How Do I Know if I Have an IRS Form 3520/3520-A Filing Obligation?

Interests in or transactions with foreign trusts can cause headaches for federal income tax purposes.  Depending on the interest or transactions at issue, U.S. citizens or residents may have to file a Form 3520, a Form 3520-A, or both each and every single tax year.  And the failure to file either form when required can (and often does) result in significant civil penalties.

But, commonsensically, these civil penalties only apply if the entity in question is a “foreign trust”—which begs two questions:  (1) what is a “trust”; and (2) when is it “foreign”?  The Fifth Circuit’s recent decision in Rost v. U.S., No. 21-51064 (5th Cir. Aug. 11, 2022) provides some insight on these two questions and is discussed more fully below.

IRS Form 3520 and Form 3520-A Civil Penalties

Prior to any discussion of Rost, it is important to understand what was at stake in that case:  civil penalties.  As indicated above, federal tax law requires the disclosure of foreign trusts.  Under section 6048(a), a “United States person” must report “the creation of any foreign trust” and “the transfer of any money or property (directly or indirectly) to a foreign trust.”[i]  For these purposes, a “United States person” includes U.S. citizens and residents.[ii]  These disclosures are required on IRS Form 3520.  If a U.S. person has an IRS Form 3520 filing obligation and fails to timely file a Form 3520, the IRS can impose a “penalty equal to the grater of $10,000 or 35 percent of the gross reportable amount.”[iii] Generally, the “gross reportable amount” is the amount that should have been disclosed—e.g., the amount of funds transferred to the foreign trust.
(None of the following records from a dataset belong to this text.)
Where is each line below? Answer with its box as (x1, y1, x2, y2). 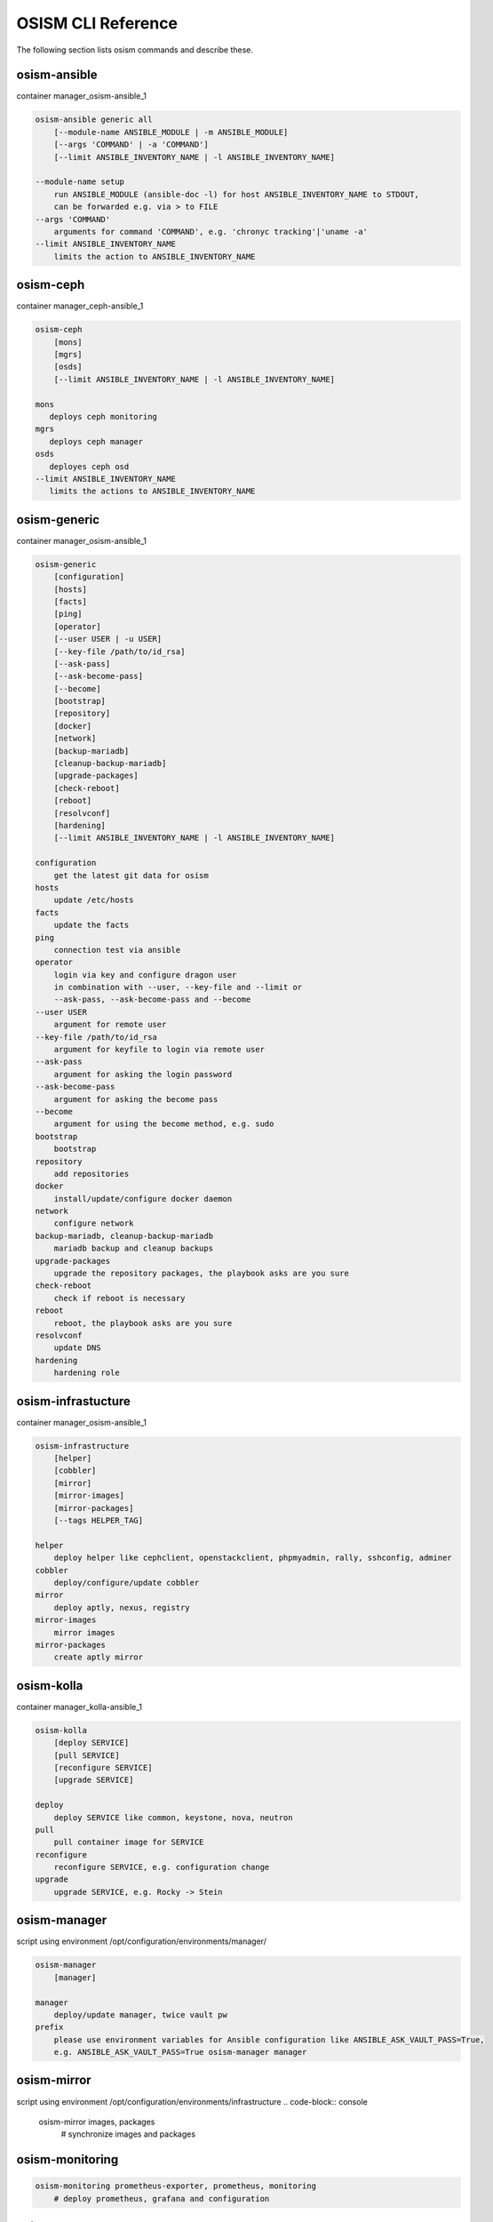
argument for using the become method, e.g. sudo (53, 1119, 274, 1129)
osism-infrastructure (35, 1441, 130, 1451)
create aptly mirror (53, 1652, 144, 1662)
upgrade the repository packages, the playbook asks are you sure (53, 1268, 350, 1279)
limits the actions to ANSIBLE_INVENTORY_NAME (49, 486, 256, 497)
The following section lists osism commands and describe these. (16, 44, 253, 55)
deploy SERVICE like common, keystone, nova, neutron (53, 1812, 293, 1822)
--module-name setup (35, 177, 124, 187)

Federal law also requires the disclosure of certain ownership in foreign trusts.  Under section 6048(b), anyone treated as the owner of a foreign trust under the grantor trust rules must ensure that the foreign trust annually files a Form 3520-A with the IRS.  If the foreign trust fails to file a Form 3520-A (which can be common), the grantor must file a substitute Form 3520-A with the IRS.  If a U.S. person has an IRS Form 3520-A filing obligation and fails to timely file a Form 3520-A, the IRS may impose “a penalty equal to the greater of $10,000 or 5% of the gross reportable amount.”[iv]  In these instances, the “gross reportable amount” is “the gross value of the portion of the trust’s assets at the close of the year treated as owned by the United States person.”[v]

The Facts of Rost.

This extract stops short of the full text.